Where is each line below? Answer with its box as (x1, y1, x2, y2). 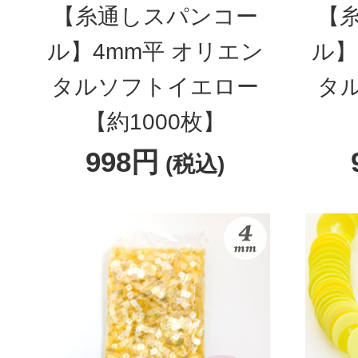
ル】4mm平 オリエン (46, 39, 264, 64)
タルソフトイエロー (51, 74, 260, 99)
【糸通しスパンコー (52, 4, 258, 29)
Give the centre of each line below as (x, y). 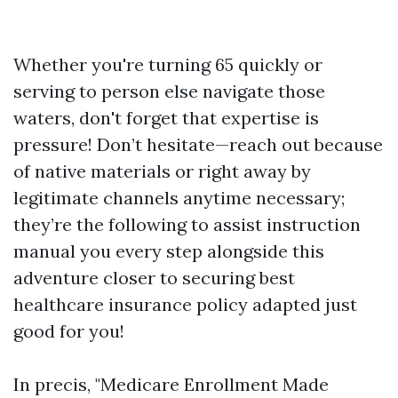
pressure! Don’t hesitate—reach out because (198, 144)
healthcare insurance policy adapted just (185, 304)
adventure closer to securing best (154, 278)
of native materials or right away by (162, 171)
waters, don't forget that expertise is (166, 118)
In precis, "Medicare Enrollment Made (171, 384)
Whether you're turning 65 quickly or (168, 64)
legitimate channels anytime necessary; (179, 198)
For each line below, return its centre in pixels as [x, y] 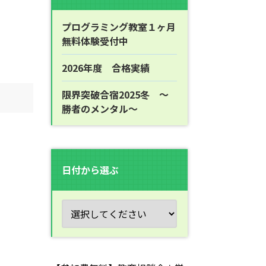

Work required →
Exactly as written, return every line of the listing, but not the pictures.

Result of this task →
Where is each line below? Answer with its box as (x1, y1, x2, y2). 
ル】4mm平 オリエン (46, 39, 264, 64)
タルソフトイエロー (51, 74, 260, 99)
【糸通しスパンコー (52, 4, 258, 29)
Give the centre of each line below as (x, y). 
pressure! Don’t hesitate—reach out because (198, 144)
healthcare insurance policy adapted just (185, 304)
adventure closer to securing best (154, 278)
of native materials or right away by (162, 171)
waters, don't forget that expertise is (166, 118)
In precis, "Medicare Enrollment Made (171, 384)
Whether you're turning 65 quickly or (168, 64)
legitimate channels anytime necessary; (179, 198)
For each line below, return its centre in pixels as [x, y] 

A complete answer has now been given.